_DATA PROVIDED_
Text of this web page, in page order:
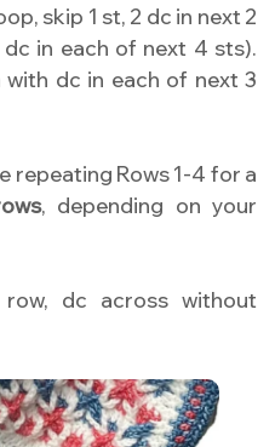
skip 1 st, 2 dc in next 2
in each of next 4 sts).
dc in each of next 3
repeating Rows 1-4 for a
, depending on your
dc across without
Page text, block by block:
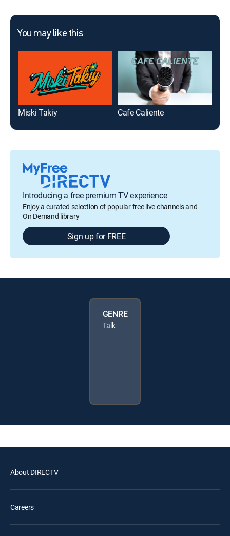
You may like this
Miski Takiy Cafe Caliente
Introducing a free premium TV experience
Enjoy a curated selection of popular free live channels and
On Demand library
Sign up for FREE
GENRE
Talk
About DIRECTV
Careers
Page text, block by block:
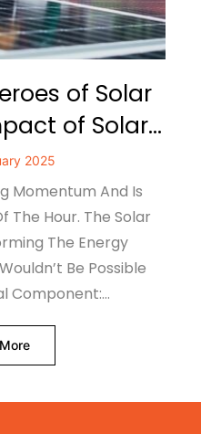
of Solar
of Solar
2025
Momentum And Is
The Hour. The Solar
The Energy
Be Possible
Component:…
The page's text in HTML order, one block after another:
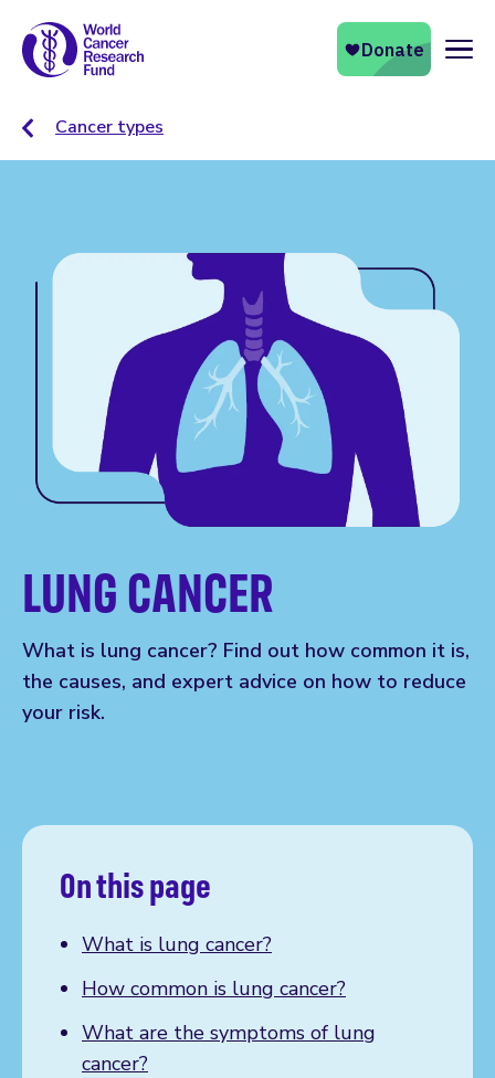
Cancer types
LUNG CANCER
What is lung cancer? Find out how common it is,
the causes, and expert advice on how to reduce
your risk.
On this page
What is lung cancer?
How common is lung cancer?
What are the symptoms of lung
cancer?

_WHAT NEEDS TO BE DONE_
Beginning with the line that contains "The page's text" and ending with the final line of the listing, return each line exactly. Omit all pictures.

_OUTPUT OF THE TASK_
The page's text in HTML order, one block after another:
Cancer types
LUNG CANCER
What is lung cancer? Find out how common it is,
the causes, and expert advice on how to reduce
your risk.
On this page
What is lung cancer?
How common is lung cancer?
What are the symptoms of lung
cancer?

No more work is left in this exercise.